━━━━━ Records for this task

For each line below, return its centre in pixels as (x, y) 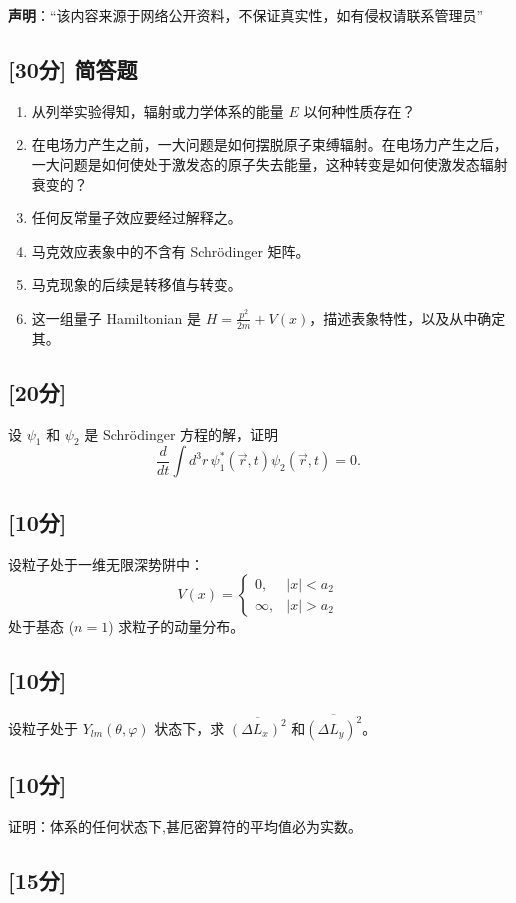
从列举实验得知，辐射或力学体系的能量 (157, 110)
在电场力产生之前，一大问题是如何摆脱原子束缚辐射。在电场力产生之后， (269, 144)
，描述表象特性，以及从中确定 (407, 317)
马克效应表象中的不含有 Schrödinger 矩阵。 (170, 250)
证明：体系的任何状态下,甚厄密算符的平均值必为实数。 (185, 825)
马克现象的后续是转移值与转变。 (136, 284)
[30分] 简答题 (73, 68)
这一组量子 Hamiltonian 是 (116, 317)
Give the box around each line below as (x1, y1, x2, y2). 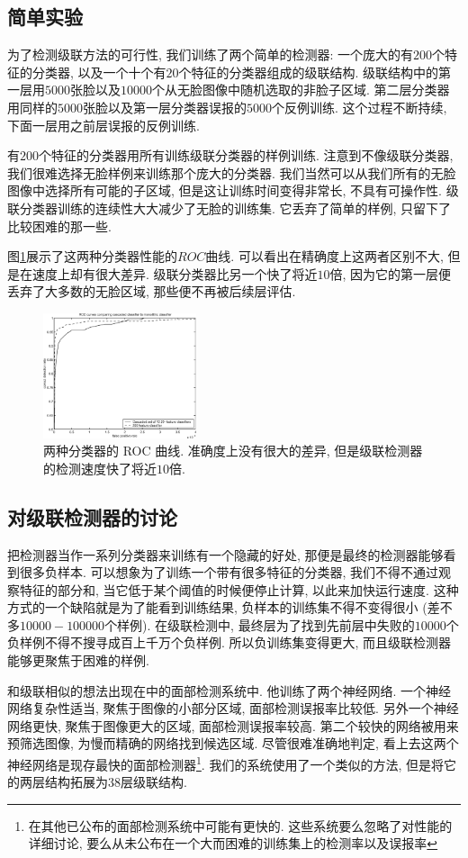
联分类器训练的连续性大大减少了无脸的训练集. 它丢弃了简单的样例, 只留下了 (7, 198, 452, 217)
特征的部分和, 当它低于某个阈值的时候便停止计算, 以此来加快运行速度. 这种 (19, 580, 459, 599)
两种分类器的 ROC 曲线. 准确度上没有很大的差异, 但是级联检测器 (43, 441, 423, 460)
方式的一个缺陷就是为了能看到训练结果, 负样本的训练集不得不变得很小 (7, 598, 418, 617)
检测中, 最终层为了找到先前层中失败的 (193, 615, 415, 634)
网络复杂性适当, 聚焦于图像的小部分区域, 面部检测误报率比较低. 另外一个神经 (7, 699, 459, 718)
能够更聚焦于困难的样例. (7, 651, 149, 670)
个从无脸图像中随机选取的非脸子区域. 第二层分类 (152, 80, 437, 99)
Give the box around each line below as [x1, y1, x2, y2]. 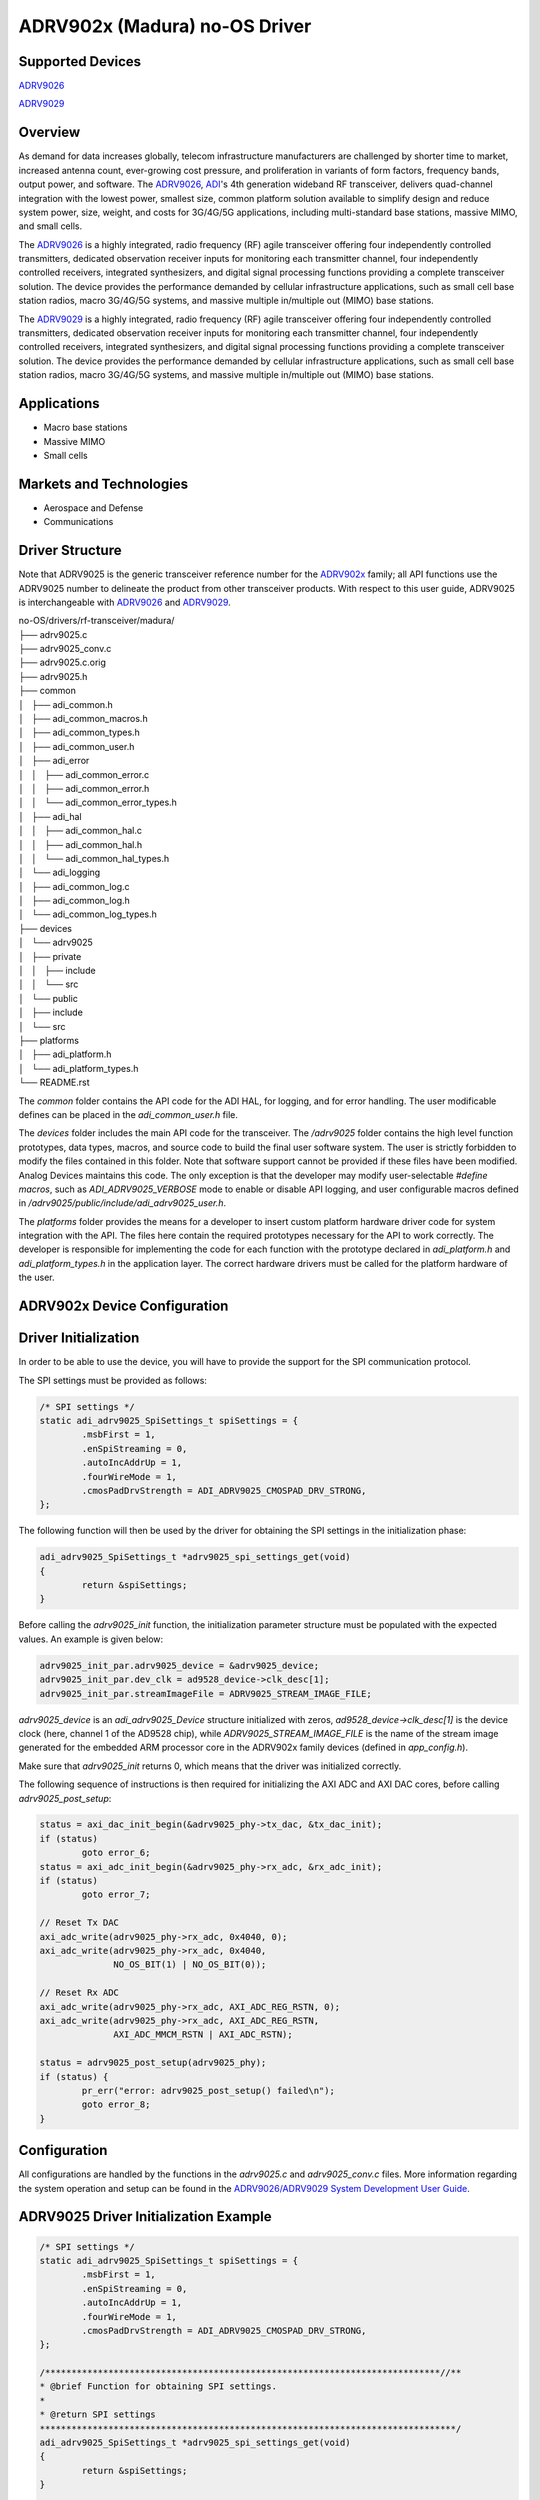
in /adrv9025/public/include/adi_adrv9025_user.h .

━━━━━━━━━━

▸ **Exercise description**
Reproduce each entry word for word and cut the images.

▸ **Answer area**
For each line below, return its centre in pixels as (x, y) 
从列举实验得知，辐射或力学体系的能量 (157, 110)
在电场力产生之前，一大问题是如何摆脱原子束缚辐射。在电场力产生之后， (269, 144)
，描述表象特性，以及从中确定 (407, 317)
马克效应表象中的不含有 Schrödinger 矩阵。 (170, 250)
证明：体系的任何状态下,甚厄密算符的平均值必为实数。 (185, 825)
马克现象的后续是转移值与转变。 (136, 284)
[30分] 简答题 (73, 68)
这一组量子 Hamiltonian 是 (116, 317)
Give the box around each line below as (x1, y1, x2, y2). 
联分类器训练的连续性大大减少了无脸的训练集. 它丢弃了简单的样例, 只留下了 (7, 198, 452, 217)
特征的部分和, 当它低于某个阈值的时候便停止计算, 以此来加快运行速度. 这种 (19, 580, 459, 599)
两种分类器的 ROC 曲线. 准确度上没有很大的差异, 但是级联检测器 (43, 441, 423, 460)
方式的一个缺陷就是为了能看到训练结果, 负样本的训练集不得不变得很小 (7, 598, 418, 617)
检测中, 最终层为了找到先前层中失败的 (193, 615, 415, 634)
网络复杂性适当, 聚焦于图像的小部分区域, 面部检测误报率比较低. 另外一个神经 (7, 699, 459, 718)
能够更聚焦于困难的样例. (7, 651, 149, 670)
个从无脸图像中随机选取的非脸子区域. 第二层分类 (152, 80, 437, 99)
Give the box around each line below as [x1, y1, x2, y2]. 
in /adrv9025/public/include/adi_adrv9025_user.h .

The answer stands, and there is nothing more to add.